The responsibility pact now proposed by François Hollande is setting out a different path, a different choice. Instead of austerity, a reduction in the cost of labour is to be financed not by taxes but by fiscal spending (amounting to 1 GDP point). The bet is that the growth stimulated will bring in additional revenue to meet the commitments on the public deficit. A reduction in social charges of thirty billion euros was announced, replacing the current CICE (20 billion). This means an additional 10 billion euros that can be obtained by companies that are to engage in collective bargaining under the watchful eye of a bipartisan watchdog. While this does not simplify the complex CICE, it will promote social dialogue.

On the other hand, François Hollande confirmed that the target for cutting public expenditure remains, i.e. 16 billion euros in 2015 and 18 billion in 2016 and 2017, for a total of 50 billion, with no increase on previous announcements. The CICE was partially funded by an increase in VAT (6 billion euros from 2014) and environmental taxes (4 billion). Replacing the CICE with cuts in social charges gives room for finesse: if companies benefit from the lower labour costs to boost their profits, then taxes on these profits will reduce the bill for the state by 10 billion euros (one-third of 30 billion).
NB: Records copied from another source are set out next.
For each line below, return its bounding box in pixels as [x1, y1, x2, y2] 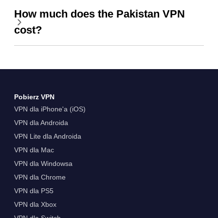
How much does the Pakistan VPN [14, 8, 185, 20]
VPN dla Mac [14, 145, 54, 154]
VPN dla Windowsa [14, 159, 73, 167]
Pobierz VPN [14, 92, 54, 101]
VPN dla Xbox [14, 200, 56, 208]
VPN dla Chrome [14, 173, 66, 181]
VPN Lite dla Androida [14, 132, 81, 140]
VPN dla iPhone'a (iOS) [14, 105, 86, 113]
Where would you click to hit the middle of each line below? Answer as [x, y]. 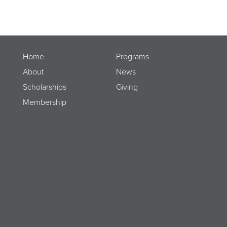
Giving [127, 87]
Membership [44, 103]
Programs [132, 57]
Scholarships [44, 87]
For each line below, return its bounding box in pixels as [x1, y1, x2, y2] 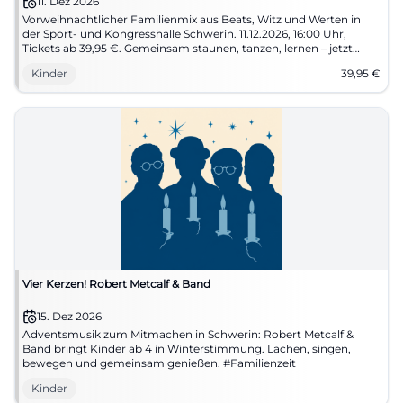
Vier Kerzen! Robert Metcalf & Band [22, 277, 210, 291]
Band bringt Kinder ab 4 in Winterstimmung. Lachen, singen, [22, 342, 351, 355]
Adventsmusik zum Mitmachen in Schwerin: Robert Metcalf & [22, 327, 354, 341]
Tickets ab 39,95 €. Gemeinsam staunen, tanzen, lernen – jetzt [22, 41, 353, 55]
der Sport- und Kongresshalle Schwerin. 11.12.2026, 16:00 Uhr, [22, 27, 346, 40]
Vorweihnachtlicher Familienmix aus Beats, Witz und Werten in [22, 13, 361, 26]
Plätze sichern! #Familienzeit [22, 56, 176, 69]
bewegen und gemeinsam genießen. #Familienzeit [22, 356, 296, 370]
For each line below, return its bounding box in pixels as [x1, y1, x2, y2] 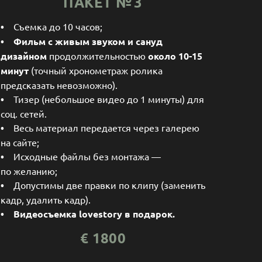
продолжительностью [49, 49, 148, 61]
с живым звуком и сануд [48, 35, 163, 47]
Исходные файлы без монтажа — [4, 150, 161, 162]
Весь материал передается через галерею [4, 121, 199, 133]
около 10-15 [148, 49, 205, 62]
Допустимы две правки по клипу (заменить [13, 178, 205, 191]
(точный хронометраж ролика [31, 64, 163, 76]
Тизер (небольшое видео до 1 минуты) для [4, 92, 204, 105]
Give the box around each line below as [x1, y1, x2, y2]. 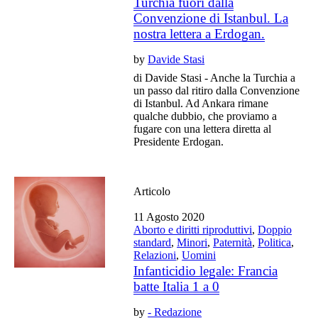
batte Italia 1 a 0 [133, 278, 220, 294]
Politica [258, 236, 292, 248]
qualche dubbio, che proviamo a [133, 109, 278, 122]
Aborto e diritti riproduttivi [133, 223, 253, 236]
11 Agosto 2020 [133, 210, 205, 223]
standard [133, 236, 172, 248]
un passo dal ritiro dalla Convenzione [133, 84, 300, 97]
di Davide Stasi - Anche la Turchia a [133, 71, 296, 84]
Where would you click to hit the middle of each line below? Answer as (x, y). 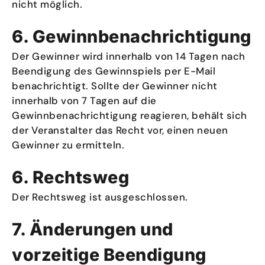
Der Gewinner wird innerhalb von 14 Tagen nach (129, 56)
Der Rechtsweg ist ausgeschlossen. (100, 197)
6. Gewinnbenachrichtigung (132, 36)
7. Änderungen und (93, 229)
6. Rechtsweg (70, 177)
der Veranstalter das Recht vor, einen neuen (120, 130)
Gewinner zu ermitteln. (68, 145)
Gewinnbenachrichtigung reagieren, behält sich (130, 115)
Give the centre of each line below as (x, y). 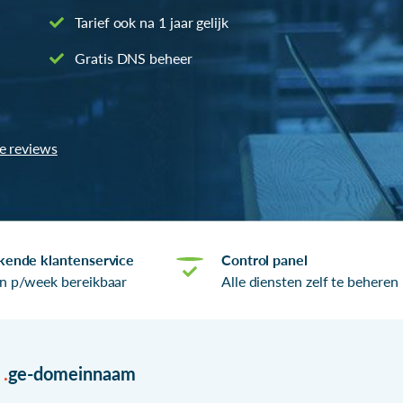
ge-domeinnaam (72, 373)
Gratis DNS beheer (132, 58)
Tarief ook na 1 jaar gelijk (150, 22)
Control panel (264, 259)
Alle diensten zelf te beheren (309, 281)
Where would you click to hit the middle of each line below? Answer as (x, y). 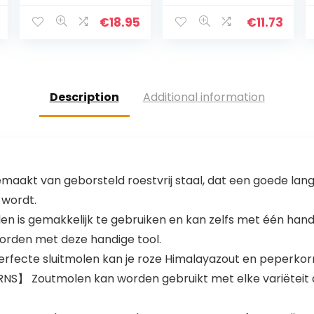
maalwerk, (204, 36)
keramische (208, 22)
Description (84, 97)
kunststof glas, (216, 50)
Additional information (204, 97)
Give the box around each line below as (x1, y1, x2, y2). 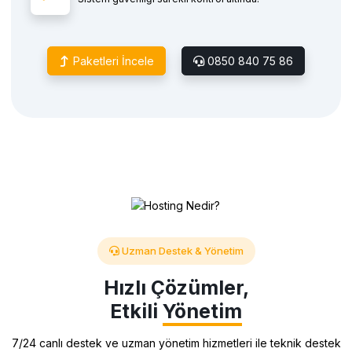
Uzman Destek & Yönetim (119, 244, 244, 258)
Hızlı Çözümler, (103, 276, 249, 300)
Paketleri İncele (70, 53, 154, 68)
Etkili (110, 299, 163, 324)
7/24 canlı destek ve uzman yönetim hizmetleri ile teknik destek (11, 336, 341, 350)
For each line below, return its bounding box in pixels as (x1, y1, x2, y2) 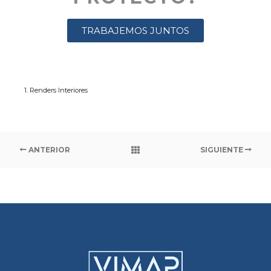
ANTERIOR (27, 145, 71, 154)
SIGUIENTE (200, 145, 245, 154)
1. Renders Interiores (24, 85, 88, 94)
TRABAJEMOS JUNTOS (82, 24, 189, 36)

If, however, they increase employment and wages or lower their prices or invest, then there will be an increase in activity and the financing will come through growth.

Compared with France’s budget commitments to Brussels (an 0.8 point reduction in the structural deficit every year), there will be a 20 billion euro fiscal stimulus based on lowering labour costs by 2017. This GDP point could lead to the creation of 250,000 jobs by 2017 and allow a one-point drop in unemployment. This is a substantial change of course from the priority given up to now to deficit reduction. A choice has been made to focus on business and push companies to create new activity or jobs through a pact. This is a significant step, but there is still more to be done to put an end to austerity, to repair the social damage done and to take radical action to reduce unemployment.